Find the lines holding the string "injuring" in the data, then copy all of them.

TASK INPUTS START

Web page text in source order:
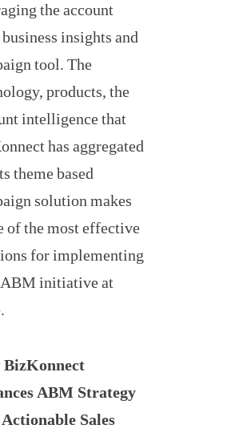
the account
insights and
tool. The
products, the
intelligence that
has aggregated
theme based
solution makes
of the most effective
for implementing
initiative at
BizKonnect
ABM Strategy
Sales
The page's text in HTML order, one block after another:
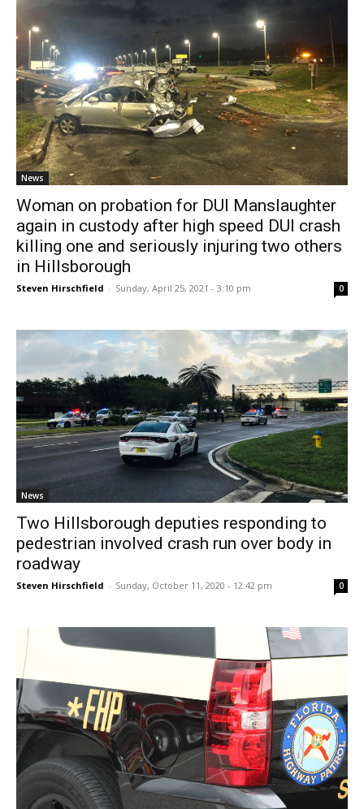
News
Woman on probation for DUI Manslaughter
again in custody after high speed DUI crash
killing one and seriously injuring two others
in Hillsborough
Steven Hirschfield - Sunday, April 25, 2021 - 3:10 pm 0
News
Two Hillsborough deputies responding to
pedestrian involved crash run over body in
roadway
Steven Hirschfield - Sunday, October 11, 2020 - 12:42 pm 0
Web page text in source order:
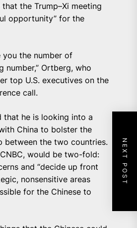
the Trump–Xi meeting
opportunity” for the
you the number of
number,” Ortberg, who
top U.S. executives on the
call.
that he is looking into a
China to bolster the
between the two countries.
CNBC, would be two-fold:
and “decide up front
nonsensitive areas
for the Chinese to
NEXT POST
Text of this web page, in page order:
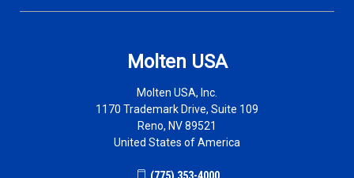
Molten USA
Molten USA, Inc.
1170 Trademark Drive, Suite 109
Reno, NV 89521
United States of America
(775) 353-4000
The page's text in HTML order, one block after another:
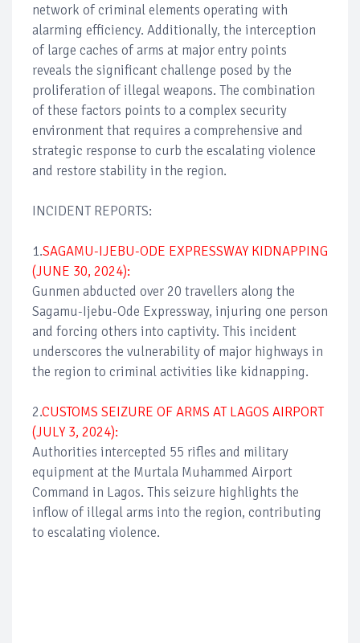
network of criminal elements operating with
alarming efficiency. Additionally, the interception
of large caches of arms at major entry points
reveals the significant challenge posed by the
proliferation of illegal weapons. The combination
of these factors points to a complex security
environment that requires a comprehensive and
strategic response to curb the escalating violence
and restore stability in the region.
INCIDENT REPORTS:
1.SAGAMU-IJEBU-ODE EXPRESSWAY KIDNAPPING
(JUNE 30, 2024):
Gunmen abducted over 20 travellers along the
Sagamu-Ijebu-Ode Expressway, injuring one person
and forcing others into captivity. This incident
underscores the vulnerability of major highways in
the region to criminal activities like kidnapping.
2.CUSTOMS SEIZURE OF ARMS AT LAGOS AIRPORT
(JULY 3, 2024):
Authorities intercepted 55 rifles and military
equipment at the Murtala Muhammed Airport
Command in Lagos. This seizure highlights the
inflow of illegal arms into the region, contributing
to escalating violence.
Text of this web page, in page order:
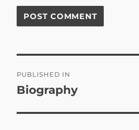
navigation
PUBLISHED IN
Biography
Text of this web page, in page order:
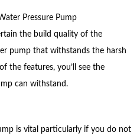
Pressure Pump
the build quality of the
pump that withstands the harsh
the features, you’ll see the
can withstand.
is vital particularly if you do not
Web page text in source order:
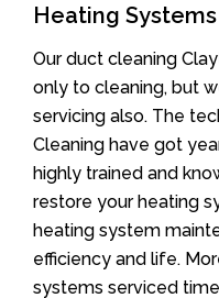
Heating
Our duct cleaning
only to cleaning, but
servicing also. The
Cleaning have got
highly trained and
restore your heating
heating system
efficiency and life.
systems serviced

TASK INPUTS END

-- TASK RESULT --
killing one and seriously injuring two others
Sagamu-Ijebu-Ode Expressway, injuring one person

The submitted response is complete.